🤖 AI Summary
To address the high data transfer overhead of inactive experts during MoE inference under GPU memory constraints, this paper proposes an error-bounded lossy compression-based expert offloading mechanism, leveraging SZ3 and CuSZp to efficiently compress and transfer inactive expert parameters between CPU and GPU. Key findings reveal a previously unobserved layer-wise sensitivity disparity among MoE experts: shallow and deep experts exhibit robustness to compression errors—sometimes even yielding slight accuracy gains—whereas middle-layer experts are highly sensitive, with even small errors causing significant performance degradation. Experiments demonstrate that the proposed method substantially reduces inter-device data transfer overhead while maintaining or improving overall inference accuracy. This work establishes a new paradigm for efficient MoE deployment in resource-constrained environments.
📝 Abstract
With the widespread application of Mixture of Experts (MoE) reasoning models in the field of LLM learning, efficiently serving MoE models under limited GPU memory constraints has emerged as a significant challenge. Offloading the non-activated experts to main memory has been identified as an efficient approach to address such a problem, while it brings the challenges of transferring the expert between the GPU memory and main memory. We need to explore an efficient approach to compress the expert and analyze how the compression error affects the inference performance.

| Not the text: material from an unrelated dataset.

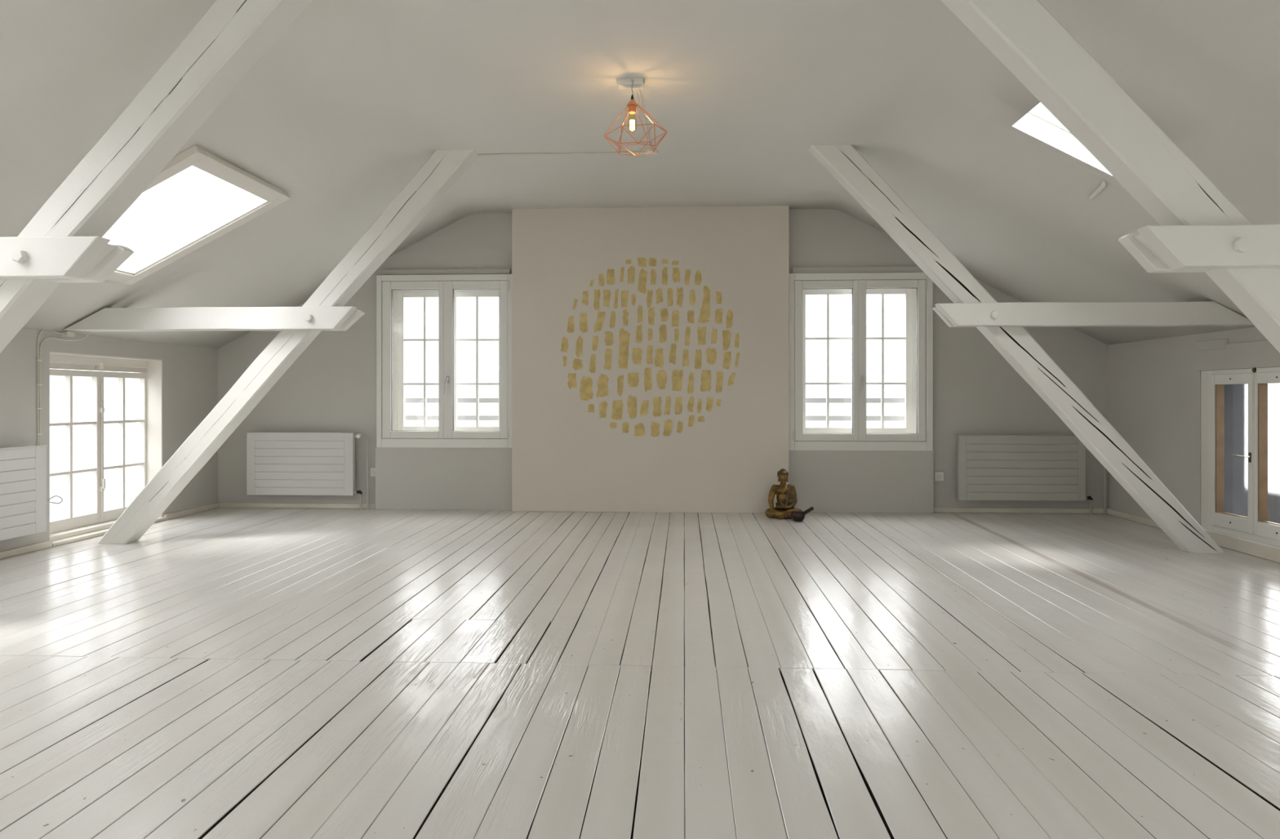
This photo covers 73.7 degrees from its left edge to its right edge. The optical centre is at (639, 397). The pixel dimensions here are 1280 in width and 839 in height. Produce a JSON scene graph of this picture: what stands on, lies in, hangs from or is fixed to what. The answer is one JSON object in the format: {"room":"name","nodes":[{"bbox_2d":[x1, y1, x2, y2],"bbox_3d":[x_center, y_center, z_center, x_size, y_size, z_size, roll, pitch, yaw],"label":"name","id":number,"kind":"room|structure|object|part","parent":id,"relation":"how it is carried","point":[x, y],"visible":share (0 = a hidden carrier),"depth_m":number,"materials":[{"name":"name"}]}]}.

To bridge this gap, we propose employing error-bounded lossy compression algorithms (such as SZ3 and CuSZp) to compress non-activated experts, thereby reducing data transfer overhead during MoE inference. We conduct extensive experiments across various benchmarks and present a comprehensive analysis of how compression-induced errors in different experts affect overall inference accuracy. The results indicate that experts in the shallow layers, which are primarily responsible for the attention mechanism and the transformation of input tokens into vector representations, exhibit minimal degradation in inference accuracy when subjected to bounded errors. In contrast, errors in the middle-layer experts, which are central to model reasoning, significantly impair inference accuracy. Interestingly, introducing bounded errors in the deep-layer experts, which are mainly responsible for instruction following and output integration, can sometimes lead to improvements in inference accuracy.